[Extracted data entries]
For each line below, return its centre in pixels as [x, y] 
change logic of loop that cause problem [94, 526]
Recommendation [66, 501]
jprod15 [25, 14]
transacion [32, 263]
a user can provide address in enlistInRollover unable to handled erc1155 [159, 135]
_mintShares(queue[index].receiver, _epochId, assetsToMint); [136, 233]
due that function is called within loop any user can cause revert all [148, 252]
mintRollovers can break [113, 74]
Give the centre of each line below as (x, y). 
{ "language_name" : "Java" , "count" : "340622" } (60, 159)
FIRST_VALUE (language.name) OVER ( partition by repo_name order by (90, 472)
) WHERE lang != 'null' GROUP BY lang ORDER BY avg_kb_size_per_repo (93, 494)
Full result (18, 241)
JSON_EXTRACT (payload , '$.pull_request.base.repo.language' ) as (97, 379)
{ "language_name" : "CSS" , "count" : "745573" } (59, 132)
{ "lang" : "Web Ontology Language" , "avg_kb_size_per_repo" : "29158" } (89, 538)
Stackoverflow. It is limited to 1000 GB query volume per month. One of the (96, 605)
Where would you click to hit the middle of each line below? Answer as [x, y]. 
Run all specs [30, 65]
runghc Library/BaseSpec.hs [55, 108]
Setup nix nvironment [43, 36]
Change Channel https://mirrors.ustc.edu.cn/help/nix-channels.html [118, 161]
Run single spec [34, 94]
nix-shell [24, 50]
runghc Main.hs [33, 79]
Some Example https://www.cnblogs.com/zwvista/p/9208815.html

...

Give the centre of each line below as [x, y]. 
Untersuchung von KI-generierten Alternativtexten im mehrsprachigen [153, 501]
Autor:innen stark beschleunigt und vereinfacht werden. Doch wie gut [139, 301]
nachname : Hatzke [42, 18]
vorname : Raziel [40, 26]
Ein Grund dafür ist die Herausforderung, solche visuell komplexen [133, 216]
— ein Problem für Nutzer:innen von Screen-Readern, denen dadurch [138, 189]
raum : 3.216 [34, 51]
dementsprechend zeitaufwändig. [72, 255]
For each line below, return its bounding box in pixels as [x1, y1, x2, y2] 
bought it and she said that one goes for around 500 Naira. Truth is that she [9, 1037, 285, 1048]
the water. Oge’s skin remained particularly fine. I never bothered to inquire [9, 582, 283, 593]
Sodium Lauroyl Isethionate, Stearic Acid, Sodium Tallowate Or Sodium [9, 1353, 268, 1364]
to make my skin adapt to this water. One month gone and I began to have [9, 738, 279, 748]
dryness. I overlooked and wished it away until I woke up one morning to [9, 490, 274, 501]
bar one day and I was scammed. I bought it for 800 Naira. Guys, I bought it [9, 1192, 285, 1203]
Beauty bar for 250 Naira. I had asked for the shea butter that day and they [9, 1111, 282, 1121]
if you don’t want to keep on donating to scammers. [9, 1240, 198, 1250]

> _DIRECTIONS FOR THIS TASK_:
Look above for the line holding "Run single spec [34, 94]", then set down exactly that line and every line after it up to and including the line holding "Some Example https://www.cnblogs.com/zwvista/p/9208815.html", with nothing else.

> _TASK SOLUTION_:
Run single spec [34, 94]
nix-shell [24, 50]
runghc Main.hs [33, 79]
Some Example https://www.cnblogs.com/zwvista/p/9208815.html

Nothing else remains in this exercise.